We also investigated the impact of RTX on acute rejection in patients combined with DGF and pre-sensitization. In our previous study, it was found that the use of RTX in highly sensitized patients with PRA of 50% or more significantly reduced the incidence of rejection [15]. In contrast, in this study, the BPAR incidence of the highly sensitized group was 18/82 (22.0%) without RTX and 11/48 (22.9%) with RTX, and there was no significant difference (P=0.898). However, in our previous study, only 18.8% (6/32) of the patients in the RTX group were included as DDKT patients. In this study, the number included in the RTX group was small, which may be insufficient to determine a significant effect. Therefore, further large-scale investigations are needed.
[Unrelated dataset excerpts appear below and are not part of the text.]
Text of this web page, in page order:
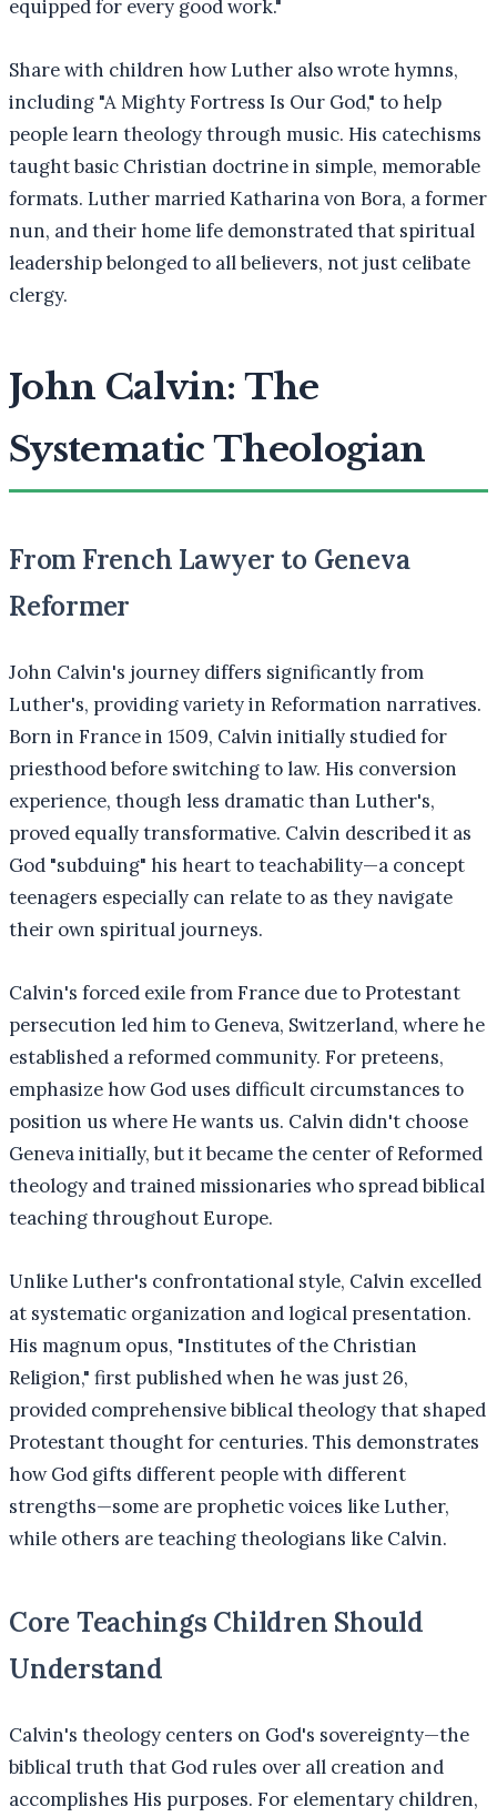
equipped for every good work."
Share with children how Luther also wrote hymns,
including "A Mighty Fortress Is Our God," to help
people learn theology through music. His catechisms
taught basic Christian doctrine in simple, memorable
formats. Luther married Katharina von Bora, a former
nun, and their home life demonstrated that spiritual
leadership belonged to all believers, not just celibate
clergy.
John Calvin: The
Systematic Theologian
From French Lawyer to Geneva
Reformer
John Calvin's journey differs significantly from
Luther's, providing variety in Reformation narratives.
Born in France in 1509, Calvin initially studied for
priesthood before switching to law. His conversion
experience, though less dramatic than Luther's,
proved equally transformative. Calvin described it as
God "subduing" his heart to teachability—a concept
teenagers especially can relate to as they navigate
their own spiritual journeys.
Calvin's forced exile from France due to Protestant
persecution led him to Geneva, Switzerland, where he
established a reformed community. For preteens,
emphasize how God uses difficult circumstances to
position us where He wants us. Calvin didn't choose
Geneva initially, but it became the center of Reformed
theology and trained missionaries who spread biblical
teaching throughout Europe.
Unlike Luther's confrontational style, Calvin excelled
at systematic organization and logical presentation.
His magnum opus, "Institutes of the Christian
Religion," first published when he was just 26,
provided comprehensive biblical theology that shaped
Protestant thought for centuries. This demonstrates
how God gifts different people with different
strengths—some are prophetic voices like Luther,
while others are teaching theologians like Calvin.
Core Teachings Children Should
Understand
Calvin's theology centers on God's sovereignty—the
biblical truth that God rules over all creation and
accomplishes His purposes. For elementary children,

In contrast, death-censored allograft survival was only associated with the development of DGF; however, it was not affected by pre-sensitization. Previous meta-analyses reported that DGF increased allograft loss, and recent studies also showed lower death-censored allograft survival with DGF development [5,37]. Several studies reported that the development of DGF was reduced by identifying and modifying the risk factors for DGF [2-4]. However, until now, no specific treatment for the development of DGF is available. Therefore, long-term outcomes involving DGF may not be modified. In this study, the incidence of death-censored allograft loss in two highly sensitized subgroups was 2/83 (2.4%) with ATG use and 5/47 (10.6%) with basiliximab use, 1/48 (2.1%) with combined RTX use and 6/82 (7.3%) without combined RTX use (P=0.098, P=0.259). Although no significant differences were found among the highly sensitized subgroups in our study, death-censored allograft loss tended to be lower with ATG use or combined RTX use. A previous randomized trial and a recent study reported no difference in allograft loss between those who used ATG and basiliximab [38,39]. In the previous randomized controlled trial, death-censored allograft loss was reported in 11/138 (8.0%) with combined RTX use, which was lower than 18/142 (12.7%) in the group without RTX use; however, there was no statistically significant difference [22]. However, neither of these studies had a high level of sensitization. In addition, there were limitations associated with short observation period or single-center study. Therefore, the use of enhanced induction therapy or combined RTX in a large study population involving highly sensitized patients may be associated with a reduction in death-censored allograft loss.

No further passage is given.